This exercise will assume that you already have Python installed on your computer and that you have some experience using that language to query an API. I strongly recommend Codecademy  or the API exercise on Programming Historian  if either of those are not the case. I'll be explaining how to write the script that gets me this information, but I won't be explaining how to use Python or APIs in general. 

The tutorial here walks you through how I got the list that I am now using in the Plotting with Longitude and Latitude Data exercise, the list of coordinates for each of the police stations that I am mapping. I generated this using just the list of the police stations' names, the Google API and a simple Python script.

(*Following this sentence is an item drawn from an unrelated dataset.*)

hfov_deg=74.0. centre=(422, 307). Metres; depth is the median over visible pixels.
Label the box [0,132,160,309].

Credit here to Fred Gibbs whose script on his blog I barely had to tweak in order to write my script 

How I Got Started

  • I took the list of police departments that I got from the Department of Defense spreadsheet I was using, and put them in a separate text file.
  • I added the state abbreviation ",NY" to the end of each police station to make it easier for Google's API to find the coordinates for these stations. 
  • I saved this list as a .txt file to an easily accessible place on my computer, the same place that I was planning on saving my Python script that queries Google and the CSV file that would receive the results of that query.


Writing the Script

  • Open your Python editor or Notepad ++ and proceed alongside me, the text of the script will be indented and in blue text.

This is a relatively simple script that just accesses Google Map's API, feeds it a list of names, and writes the responses that Google sends back (the longitude and latitude) into both the Python console so you can keep track of what progress you're making, and writes them to a csv file that you can later use to enter these coordinates into ArcMap. 

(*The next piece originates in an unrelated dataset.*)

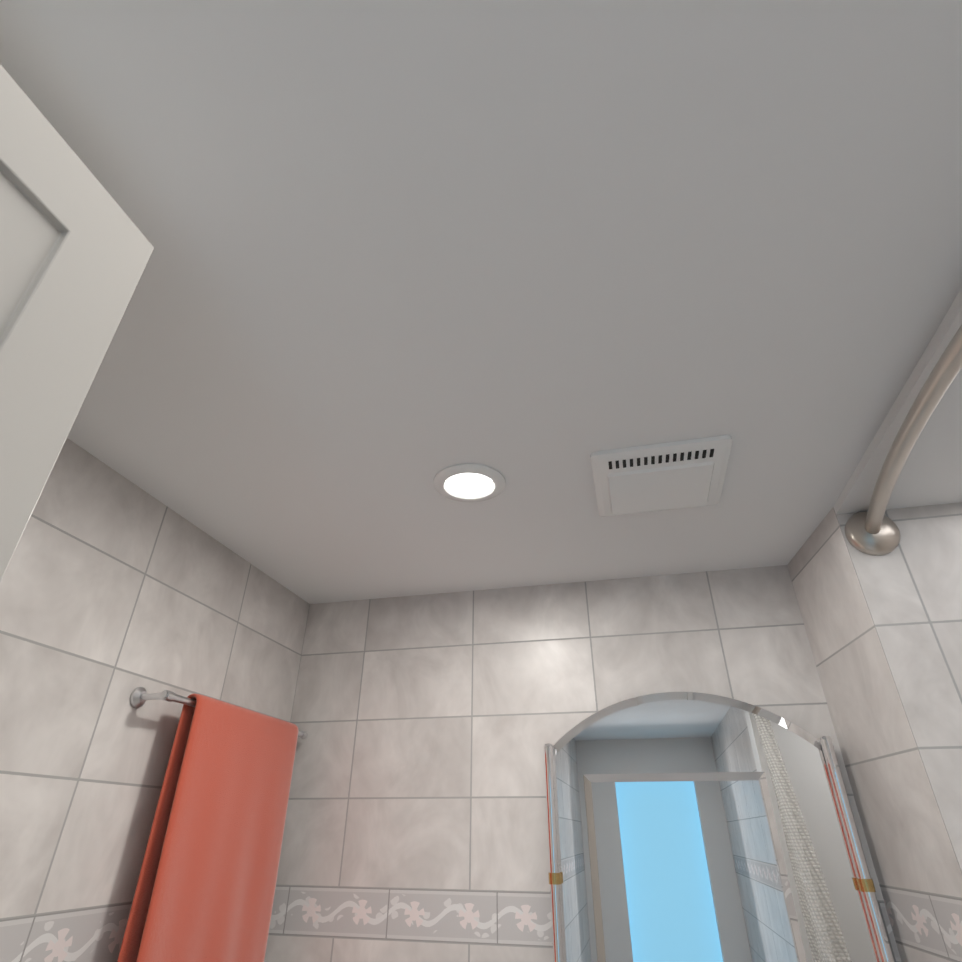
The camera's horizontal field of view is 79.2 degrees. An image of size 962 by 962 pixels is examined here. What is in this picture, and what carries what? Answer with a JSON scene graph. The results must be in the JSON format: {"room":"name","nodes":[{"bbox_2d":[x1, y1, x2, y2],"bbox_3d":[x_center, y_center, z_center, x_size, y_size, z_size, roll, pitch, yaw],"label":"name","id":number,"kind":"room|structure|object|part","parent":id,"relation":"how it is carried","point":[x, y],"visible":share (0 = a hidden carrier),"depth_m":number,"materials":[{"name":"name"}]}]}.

  • Import the modules that you'll need to use in this script

import requests
import csv
import time

'requests' is the module that allows you to make request from APIs online, and to allow Python to read information on websites, as well as convert jason material into Python objects.

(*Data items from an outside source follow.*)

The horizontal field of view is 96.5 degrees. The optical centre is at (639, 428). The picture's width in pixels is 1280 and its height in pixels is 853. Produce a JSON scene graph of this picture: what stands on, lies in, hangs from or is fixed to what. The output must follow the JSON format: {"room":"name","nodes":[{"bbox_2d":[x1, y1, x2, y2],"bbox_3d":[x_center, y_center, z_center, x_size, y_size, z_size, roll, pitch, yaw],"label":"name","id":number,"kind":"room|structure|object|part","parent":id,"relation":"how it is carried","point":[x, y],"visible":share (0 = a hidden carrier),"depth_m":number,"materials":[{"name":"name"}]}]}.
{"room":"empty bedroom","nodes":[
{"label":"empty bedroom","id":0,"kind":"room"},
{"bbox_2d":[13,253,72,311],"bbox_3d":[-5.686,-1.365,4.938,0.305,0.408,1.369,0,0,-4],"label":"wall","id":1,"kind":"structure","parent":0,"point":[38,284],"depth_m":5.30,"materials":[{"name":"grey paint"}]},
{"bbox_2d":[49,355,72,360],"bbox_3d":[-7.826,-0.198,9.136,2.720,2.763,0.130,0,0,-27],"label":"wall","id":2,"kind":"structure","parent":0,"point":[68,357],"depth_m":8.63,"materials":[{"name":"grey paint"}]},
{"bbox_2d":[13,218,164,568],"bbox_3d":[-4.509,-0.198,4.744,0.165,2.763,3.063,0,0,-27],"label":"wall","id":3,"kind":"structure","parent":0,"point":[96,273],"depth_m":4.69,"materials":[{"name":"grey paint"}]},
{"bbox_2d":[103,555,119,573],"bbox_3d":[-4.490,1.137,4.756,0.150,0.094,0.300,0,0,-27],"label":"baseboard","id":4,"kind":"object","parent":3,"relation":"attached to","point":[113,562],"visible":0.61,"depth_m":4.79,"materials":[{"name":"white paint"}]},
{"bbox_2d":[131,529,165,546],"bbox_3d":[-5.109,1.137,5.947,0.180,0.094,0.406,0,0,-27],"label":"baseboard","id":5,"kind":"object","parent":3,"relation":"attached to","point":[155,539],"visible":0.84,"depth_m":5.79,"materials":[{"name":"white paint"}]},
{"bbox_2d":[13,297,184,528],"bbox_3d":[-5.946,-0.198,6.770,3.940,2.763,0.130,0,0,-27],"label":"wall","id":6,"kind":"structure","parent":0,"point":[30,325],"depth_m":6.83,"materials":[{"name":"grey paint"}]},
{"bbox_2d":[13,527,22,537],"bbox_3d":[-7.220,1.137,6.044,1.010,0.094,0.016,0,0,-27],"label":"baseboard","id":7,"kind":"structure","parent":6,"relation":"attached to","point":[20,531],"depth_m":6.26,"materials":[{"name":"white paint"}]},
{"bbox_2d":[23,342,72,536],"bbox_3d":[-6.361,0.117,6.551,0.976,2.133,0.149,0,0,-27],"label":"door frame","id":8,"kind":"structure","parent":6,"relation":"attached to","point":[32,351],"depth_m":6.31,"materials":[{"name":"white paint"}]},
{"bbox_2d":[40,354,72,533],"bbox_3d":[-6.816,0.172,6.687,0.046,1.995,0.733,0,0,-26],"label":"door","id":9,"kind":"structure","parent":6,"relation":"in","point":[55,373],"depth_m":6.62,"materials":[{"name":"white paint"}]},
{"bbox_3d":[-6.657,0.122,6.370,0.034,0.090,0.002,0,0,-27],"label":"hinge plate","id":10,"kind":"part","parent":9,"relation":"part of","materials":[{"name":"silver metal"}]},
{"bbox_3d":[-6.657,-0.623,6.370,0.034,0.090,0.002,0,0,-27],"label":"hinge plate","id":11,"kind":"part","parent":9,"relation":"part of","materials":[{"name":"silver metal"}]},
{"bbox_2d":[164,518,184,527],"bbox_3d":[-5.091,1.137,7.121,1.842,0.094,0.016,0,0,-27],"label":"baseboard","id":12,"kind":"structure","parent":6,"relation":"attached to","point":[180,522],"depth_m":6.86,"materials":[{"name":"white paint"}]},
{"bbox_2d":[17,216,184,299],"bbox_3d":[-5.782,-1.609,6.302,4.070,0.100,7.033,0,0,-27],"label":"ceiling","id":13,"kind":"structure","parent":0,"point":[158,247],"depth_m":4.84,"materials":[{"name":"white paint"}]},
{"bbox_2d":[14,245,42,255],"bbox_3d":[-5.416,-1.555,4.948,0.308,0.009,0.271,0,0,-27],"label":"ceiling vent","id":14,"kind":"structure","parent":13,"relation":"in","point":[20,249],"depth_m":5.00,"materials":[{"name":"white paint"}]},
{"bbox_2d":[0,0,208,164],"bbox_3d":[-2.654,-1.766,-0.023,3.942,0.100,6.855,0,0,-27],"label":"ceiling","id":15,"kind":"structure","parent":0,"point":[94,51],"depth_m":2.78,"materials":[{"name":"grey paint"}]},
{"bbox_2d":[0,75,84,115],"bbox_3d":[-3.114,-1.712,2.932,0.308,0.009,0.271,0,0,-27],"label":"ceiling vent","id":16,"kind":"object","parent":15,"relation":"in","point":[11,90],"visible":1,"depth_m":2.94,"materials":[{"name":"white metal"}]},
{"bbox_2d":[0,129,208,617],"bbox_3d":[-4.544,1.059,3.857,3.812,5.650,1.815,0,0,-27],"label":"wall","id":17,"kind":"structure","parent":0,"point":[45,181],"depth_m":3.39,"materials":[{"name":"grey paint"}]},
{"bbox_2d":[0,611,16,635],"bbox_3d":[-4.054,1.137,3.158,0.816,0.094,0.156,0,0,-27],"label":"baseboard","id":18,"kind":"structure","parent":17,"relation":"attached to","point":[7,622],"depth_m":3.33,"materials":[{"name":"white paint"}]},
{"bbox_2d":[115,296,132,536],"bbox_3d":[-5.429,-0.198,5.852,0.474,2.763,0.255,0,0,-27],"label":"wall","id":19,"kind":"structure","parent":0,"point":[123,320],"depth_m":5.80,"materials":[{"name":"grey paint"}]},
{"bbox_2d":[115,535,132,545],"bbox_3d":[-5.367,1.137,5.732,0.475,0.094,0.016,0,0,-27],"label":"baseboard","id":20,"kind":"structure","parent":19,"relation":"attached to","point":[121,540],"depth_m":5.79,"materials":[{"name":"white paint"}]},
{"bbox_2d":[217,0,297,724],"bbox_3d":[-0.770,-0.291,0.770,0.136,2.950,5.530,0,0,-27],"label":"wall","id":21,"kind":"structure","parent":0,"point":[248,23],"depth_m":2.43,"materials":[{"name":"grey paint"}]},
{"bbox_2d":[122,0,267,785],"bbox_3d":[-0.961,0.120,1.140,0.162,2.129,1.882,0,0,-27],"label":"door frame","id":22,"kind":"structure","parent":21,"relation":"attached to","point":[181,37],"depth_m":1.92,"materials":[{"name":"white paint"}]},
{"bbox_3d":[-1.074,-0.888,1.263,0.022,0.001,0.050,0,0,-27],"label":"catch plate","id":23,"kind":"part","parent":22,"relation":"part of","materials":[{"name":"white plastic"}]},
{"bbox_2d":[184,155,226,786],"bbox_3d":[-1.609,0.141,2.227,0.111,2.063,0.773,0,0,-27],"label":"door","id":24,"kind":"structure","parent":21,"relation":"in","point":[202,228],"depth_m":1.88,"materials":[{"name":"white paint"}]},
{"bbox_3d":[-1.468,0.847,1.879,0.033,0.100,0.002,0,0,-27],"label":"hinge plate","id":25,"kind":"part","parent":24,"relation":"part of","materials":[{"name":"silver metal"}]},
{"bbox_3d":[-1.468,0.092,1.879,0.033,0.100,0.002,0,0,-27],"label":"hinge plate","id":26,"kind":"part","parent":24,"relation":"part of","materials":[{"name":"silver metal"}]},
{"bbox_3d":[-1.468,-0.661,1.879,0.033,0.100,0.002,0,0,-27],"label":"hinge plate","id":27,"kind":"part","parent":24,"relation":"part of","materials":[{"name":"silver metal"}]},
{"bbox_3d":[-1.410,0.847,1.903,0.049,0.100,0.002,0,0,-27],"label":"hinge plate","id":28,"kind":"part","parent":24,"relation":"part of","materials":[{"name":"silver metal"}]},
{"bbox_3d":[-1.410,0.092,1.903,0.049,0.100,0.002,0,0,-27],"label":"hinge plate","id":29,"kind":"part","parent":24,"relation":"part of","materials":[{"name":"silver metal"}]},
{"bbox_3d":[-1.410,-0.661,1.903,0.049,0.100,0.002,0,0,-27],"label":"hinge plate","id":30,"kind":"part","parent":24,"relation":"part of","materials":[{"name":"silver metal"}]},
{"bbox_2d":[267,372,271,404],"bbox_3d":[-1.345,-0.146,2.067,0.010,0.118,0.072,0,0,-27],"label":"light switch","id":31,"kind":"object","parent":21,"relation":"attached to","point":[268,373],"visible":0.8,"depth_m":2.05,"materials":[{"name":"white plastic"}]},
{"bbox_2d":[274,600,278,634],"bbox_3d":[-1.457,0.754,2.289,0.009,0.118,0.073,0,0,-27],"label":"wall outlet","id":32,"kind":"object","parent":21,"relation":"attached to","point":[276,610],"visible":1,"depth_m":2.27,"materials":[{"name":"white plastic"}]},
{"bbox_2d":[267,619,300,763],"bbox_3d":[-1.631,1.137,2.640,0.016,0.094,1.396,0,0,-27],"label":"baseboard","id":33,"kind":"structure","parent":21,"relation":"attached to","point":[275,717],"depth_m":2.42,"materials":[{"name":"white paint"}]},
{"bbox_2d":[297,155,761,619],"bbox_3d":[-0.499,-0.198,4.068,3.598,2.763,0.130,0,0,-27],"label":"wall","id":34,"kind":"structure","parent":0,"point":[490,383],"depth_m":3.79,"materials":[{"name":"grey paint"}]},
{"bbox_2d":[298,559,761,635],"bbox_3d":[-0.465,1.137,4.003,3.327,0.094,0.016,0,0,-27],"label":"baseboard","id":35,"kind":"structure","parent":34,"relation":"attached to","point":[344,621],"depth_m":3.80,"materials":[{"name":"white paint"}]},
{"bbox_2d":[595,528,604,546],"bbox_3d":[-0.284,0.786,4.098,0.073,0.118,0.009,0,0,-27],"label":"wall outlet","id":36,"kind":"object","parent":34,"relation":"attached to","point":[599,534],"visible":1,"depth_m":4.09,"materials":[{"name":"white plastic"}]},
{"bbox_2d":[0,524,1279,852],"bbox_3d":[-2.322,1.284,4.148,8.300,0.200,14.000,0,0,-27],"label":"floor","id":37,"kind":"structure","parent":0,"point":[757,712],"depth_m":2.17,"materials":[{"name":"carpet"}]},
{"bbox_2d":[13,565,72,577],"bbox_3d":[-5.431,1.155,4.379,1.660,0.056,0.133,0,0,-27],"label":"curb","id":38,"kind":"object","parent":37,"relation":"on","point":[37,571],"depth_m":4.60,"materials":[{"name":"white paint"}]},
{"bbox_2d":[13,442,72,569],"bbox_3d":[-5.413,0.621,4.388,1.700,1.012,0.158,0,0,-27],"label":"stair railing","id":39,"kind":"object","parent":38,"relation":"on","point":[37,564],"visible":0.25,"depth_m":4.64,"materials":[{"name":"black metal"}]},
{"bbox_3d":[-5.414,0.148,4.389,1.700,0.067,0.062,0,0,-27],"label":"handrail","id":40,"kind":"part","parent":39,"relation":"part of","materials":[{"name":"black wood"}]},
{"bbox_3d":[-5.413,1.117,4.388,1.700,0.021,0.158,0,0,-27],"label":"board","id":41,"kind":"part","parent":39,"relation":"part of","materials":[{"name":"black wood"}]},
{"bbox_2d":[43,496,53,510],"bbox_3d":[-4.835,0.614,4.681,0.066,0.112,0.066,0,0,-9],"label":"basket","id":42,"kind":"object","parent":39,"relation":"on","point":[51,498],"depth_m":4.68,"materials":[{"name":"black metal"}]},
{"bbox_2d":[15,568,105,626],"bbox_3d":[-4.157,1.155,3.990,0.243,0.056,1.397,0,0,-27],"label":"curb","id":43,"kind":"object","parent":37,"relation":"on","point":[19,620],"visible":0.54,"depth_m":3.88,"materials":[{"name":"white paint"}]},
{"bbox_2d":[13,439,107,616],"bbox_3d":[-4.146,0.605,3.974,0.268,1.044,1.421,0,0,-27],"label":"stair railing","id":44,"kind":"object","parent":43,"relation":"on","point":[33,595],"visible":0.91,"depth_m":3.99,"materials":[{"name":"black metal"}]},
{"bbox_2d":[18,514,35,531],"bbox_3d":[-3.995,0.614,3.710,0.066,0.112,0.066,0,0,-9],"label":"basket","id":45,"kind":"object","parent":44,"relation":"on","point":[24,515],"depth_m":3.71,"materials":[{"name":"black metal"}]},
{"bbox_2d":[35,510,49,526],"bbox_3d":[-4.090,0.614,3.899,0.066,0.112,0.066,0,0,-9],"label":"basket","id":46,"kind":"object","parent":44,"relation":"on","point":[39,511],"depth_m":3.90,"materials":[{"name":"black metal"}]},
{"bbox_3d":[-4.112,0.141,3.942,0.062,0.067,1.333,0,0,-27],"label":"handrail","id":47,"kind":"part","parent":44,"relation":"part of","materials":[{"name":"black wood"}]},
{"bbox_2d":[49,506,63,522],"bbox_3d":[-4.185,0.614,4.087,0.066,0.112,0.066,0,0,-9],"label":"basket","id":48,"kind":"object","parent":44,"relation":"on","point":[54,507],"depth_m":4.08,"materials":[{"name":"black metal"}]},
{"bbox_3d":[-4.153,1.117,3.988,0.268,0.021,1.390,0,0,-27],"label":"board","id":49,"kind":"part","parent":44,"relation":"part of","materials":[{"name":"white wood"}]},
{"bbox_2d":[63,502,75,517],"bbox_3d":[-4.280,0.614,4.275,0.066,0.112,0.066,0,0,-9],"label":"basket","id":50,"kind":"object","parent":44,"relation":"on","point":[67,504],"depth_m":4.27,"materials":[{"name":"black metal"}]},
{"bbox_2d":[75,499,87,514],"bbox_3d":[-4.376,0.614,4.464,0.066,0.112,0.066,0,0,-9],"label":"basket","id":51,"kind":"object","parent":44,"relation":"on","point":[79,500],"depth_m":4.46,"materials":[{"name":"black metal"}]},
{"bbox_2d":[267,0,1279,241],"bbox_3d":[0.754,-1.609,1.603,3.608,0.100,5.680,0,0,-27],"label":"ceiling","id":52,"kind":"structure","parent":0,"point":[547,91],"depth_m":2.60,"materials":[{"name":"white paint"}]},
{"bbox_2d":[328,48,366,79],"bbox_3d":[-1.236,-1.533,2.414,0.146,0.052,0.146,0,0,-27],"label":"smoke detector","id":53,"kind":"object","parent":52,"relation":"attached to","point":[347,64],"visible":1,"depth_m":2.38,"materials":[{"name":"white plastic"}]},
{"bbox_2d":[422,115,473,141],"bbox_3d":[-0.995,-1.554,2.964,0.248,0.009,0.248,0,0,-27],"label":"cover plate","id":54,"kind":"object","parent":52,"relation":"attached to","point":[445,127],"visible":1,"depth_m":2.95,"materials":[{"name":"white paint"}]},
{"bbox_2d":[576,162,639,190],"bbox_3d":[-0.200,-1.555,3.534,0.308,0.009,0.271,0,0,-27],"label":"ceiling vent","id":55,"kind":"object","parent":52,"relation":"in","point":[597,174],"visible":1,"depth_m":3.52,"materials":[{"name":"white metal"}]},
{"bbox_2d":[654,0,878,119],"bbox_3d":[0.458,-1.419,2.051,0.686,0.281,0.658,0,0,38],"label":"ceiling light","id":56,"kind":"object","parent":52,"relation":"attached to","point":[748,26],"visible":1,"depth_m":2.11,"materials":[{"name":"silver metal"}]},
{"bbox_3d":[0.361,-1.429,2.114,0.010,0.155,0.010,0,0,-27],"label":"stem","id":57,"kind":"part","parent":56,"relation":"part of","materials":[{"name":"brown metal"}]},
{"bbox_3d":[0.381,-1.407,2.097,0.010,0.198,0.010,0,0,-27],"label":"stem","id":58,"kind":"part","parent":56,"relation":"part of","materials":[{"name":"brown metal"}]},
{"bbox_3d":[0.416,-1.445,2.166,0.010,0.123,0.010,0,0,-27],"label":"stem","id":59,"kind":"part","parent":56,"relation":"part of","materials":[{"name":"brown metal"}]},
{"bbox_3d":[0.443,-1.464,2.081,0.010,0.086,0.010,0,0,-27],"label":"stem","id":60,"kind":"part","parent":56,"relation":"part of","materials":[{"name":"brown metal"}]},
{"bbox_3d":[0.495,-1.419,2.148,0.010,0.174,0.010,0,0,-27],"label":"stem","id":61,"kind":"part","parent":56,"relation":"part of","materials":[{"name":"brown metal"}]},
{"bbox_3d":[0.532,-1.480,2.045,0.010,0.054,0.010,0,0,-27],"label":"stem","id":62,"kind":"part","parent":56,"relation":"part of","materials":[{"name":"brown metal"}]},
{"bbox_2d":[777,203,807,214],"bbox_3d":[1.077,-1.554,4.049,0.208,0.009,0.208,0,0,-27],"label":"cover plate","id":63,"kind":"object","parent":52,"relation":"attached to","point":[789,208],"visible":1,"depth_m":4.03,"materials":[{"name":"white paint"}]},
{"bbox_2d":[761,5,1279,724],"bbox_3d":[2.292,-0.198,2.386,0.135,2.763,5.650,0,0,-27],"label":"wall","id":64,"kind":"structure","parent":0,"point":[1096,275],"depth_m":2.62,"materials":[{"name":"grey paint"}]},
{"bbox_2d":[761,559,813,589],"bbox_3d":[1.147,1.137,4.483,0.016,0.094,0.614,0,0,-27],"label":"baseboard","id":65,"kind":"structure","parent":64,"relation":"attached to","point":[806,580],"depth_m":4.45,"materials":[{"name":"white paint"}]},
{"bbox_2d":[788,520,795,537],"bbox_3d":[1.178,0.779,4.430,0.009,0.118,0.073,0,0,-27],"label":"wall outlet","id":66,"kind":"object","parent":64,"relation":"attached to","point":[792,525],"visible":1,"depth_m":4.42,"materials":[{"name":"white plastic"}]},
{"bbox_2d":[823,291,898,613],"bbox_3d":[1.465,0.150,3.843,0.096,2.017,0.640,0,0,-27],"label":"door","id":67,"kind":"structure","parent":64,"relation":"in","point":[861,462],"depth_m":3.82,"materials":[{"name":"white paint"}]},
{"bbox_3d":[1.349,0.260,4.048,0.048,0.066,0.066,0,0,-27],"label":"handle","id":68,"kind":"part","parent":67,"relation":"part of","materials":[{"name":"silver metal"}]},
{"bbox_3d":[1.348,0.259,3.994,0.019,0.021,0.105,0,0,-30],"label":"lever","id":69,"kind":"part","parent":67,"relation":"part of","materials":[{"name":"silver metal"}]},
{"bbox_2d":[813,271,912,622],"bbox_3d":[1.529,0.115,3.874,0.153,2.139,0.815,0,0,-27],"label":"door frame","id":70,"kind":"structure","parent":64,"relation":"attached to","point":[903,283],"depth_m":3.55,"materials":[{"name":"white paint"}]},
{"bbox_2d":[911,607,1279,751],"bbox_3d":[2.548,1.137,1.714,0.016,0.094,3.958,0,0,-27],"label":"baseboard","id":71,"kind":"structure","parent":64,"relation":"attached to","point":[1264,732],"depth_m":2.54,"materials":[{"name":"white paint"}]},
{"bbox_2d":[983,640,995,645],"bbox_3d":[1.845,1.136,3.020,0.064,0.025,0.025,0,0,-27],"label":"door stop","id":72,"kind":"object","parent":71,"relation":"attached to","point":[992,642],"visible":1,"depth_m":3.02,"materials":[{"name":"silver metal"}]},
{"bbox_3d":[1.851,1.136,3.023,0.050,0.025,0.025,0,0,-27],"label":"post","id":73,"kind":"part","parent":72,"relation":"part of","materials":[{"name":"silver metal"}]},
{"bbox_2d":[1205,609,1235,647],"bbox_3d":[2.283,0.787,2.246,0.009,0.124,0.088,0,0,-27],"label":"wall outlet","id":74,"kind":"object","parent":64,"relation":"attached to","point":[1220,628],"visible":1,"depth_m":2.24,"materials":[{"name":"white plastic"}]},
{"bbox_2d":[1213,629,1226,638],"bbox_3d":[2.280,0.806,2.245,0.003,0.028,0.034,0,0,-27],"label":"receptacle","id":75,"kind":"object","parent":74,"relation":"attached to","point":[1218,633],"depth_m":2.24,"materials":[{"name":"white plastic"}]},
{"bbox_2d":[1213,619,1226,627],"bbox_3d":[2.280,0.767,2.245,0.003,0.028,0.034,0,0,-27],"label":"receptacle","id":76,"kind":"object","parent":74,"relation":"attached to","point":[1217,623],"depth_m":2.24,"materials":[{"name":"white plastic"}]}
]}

'csv' is the module that lets Python interface with csv files including writing to them.

'time' lets you give instructions to Python about how much time to allot between tasks. Since you're querying an API over and over again, you'll want to give a pause in between requests so you're not putting too much strain on your servers and they hopefully won't try to kick you off because of that.


  • Supply your script with two important pieces of information: 
    • the file the script will be reading to give it the terms to send as a coordinates query the Google Maps API
    • the file that you'll be asking the script to put the Google Maps API's responses in.

I'll be using the variable inputfile for the former and the variable outputfile for the latter. 

inputfile = open('police-placelist.txt','r')
outputfile = csv.writer(open('geocoded-police-stations.csv','w'))

The first line is saying that when the variable inputfile is used later in the script, it's referring to the content in the file that has all your the law enforcement agency names - (police-placelist.txt) when it is read (r). Make sure you have this file in the same folder that you are saving the script to so that it can find it.

The second line is saying that the variable outputfile is the file geocoded-police-stations.csv being written to (w). 

  • Start a for-loop telling the script what to do with the names it finds in police-placelist.txt. Remember to indent after starting your for loop

for row in inputfile:
  row = row.rstrip()
  url = ''
  payload = {'address':row, 'sensor':'false'}

You're first telling Python that every line in your inputfile will be called by the variable row, and then giving it a set of instructions to execute for that particular row, like r.strip() which will remove all the extra white space at the end of the row. 

Next you feed in the url for the Google Maps API and assign it to the variable 'url' which you will refer to later. 

Then you create a variable 'payload' which corresponds with a dictionary with two bits of information that the Google API will ask for: address which you're telling it to feed the API the police station name from your file (row), and sensor, which is just a metric it requires that needs to be set to true or false to function. 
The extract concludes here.